“I am continually floored by the versatility of cellulose”

Practically, two of nature’s main structural building blocks – cellulose and chitin – are assembled into functional constructions using their inherent self-assembly or directed assembly approaches, such as growth-driven assembly via the metabolism of fungal mycelium. The group’s targeted applications are in packaging and barrier materials, but also extend to other arenas that require controlled mass transport.

Prof. Abitbol brought her expertise in materials science to EPFL in June of this year. She specializes in renewable materials and was appointed to a new research chair on sustainable packaging funded jointly by BASF, Logitech, Nestlé, and SIG. The chair addresses a cross-industry need to develop better packaging solutions, with end-of-life scenarios that extend beyond incineration, landfilling, or worse, pollution.

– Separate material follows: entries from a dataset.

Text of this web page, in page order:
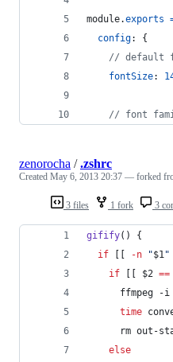
module.exports
config: {
// default
fontSize:
// font
3 files 1 fork 3
zenorocha /.zshrc
Created May 6, 2013 20:37 — forked
gifify() {
if [[ -n "$1"
if [[ $2 ==
      ffmpeg -i
time
rm out-
else

“In my previous job, I worked closely with industry to solve their pertinent challenges,” says Abitbol. “So this opportunity to continue to engage closely with industry within an academic framework, promoting sustainable materials development, was very appealing.” Abitbol, who hails from Montreal, enjoys yoga and swimming in lakes in her spare time.

Abitbol has been studying cellulose fibers, polymers, and nanomaterials since her undergrad. “I am continually floored by the versatility of cellulose,” she says. Cellulose and its derivatives are used everywhere, in paper and board, plastics, membranes, textiles, food, pharma, personal care, and more. “Cellulose is modifiable in both chemistry and form, spanning in size from molecular to macro, and readily processed into fibers, films, nanomaterials, and hydrogels,” explains Abitbol. “This enormous possibility has fueled my interest throughout the years.”

The professor recently started working on materials made from fungal mycelium. “There are a lot of similarities between mycelium and cellulose”, she says. “The cell walls of fungi are like those of plants, in that they are composite structures made primarily from polysaccharides. But whereas the main structural polysaccharide in the plant cell wall is cellulose, in the fungal cell wall, it is chitin. Also, like cellulose, mycelium is a renewable materials resource that can be used as the starting point for new materials grown to function.”

Abitbol plans to form a multidisciplinary research group, pooling from chemists, biologists, and engineers, working together to develop material alternatives based on renewable resources. “I hope we’ll be able to attract students that are motivated to make changes toward a more sustainable future, exploring how to best produce, process, use, and dispose of these new materials” she says. “This may mean confronting and reimagining our expectations around how we use materials, to embrace responsible production and consumption practices.”